• _The task_:
Ignoring every picture, transcribe the data in full as it stands.

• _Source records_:
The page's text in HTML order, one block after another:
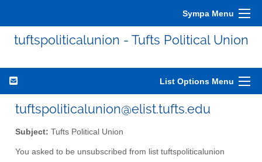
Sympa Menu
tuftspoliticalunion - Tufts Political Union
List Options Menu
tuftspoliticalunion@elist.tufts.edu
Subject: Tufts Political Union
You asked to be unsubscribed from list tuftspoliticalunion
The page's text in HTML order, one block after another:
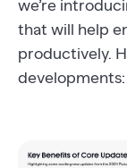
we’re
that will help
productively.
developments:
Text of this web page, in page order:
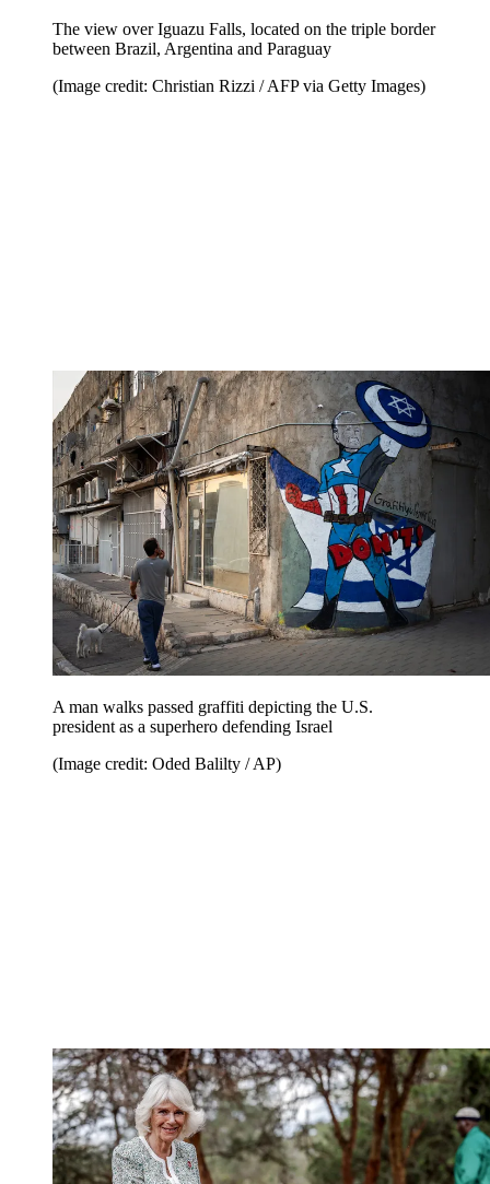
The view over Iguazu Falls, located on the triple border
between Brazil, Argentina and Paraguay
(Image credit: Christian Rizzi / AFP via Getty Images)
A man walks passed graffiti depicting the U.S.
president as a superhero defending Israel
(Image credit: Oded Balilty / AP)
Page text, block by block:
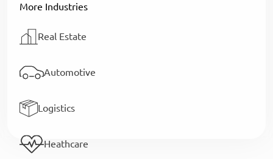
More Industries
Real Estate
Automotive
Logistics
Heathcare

• _Output_:
The page's text in HTML order, one block after another:
Sympa Menu
tuftspoliticalunion - Tufts Political Union
List Options Menu
tuftspoliticalunion@elist.tufts.edu
Subject: Tufts Political Union
You asked to be unsubscribed from list tuftspoliticalunion
The page's text in HTML order, one block after another:
we’re
that will help
productively.
developments:
Text of this web page, in page order:
The view over Iguazu Falls, located on the triple border
between Brazil, Argentina and Paraguay
(Image credit: Christian Rizzi / AFP via Getty Images)
A man walks passed graffiti depicting the U.S.
president as a superhero defending Israel
(Image credit: Oded Balilty / AP)
Page text, block by block:
More Industries
Real Estate
Automotive
Logistics
Heathcare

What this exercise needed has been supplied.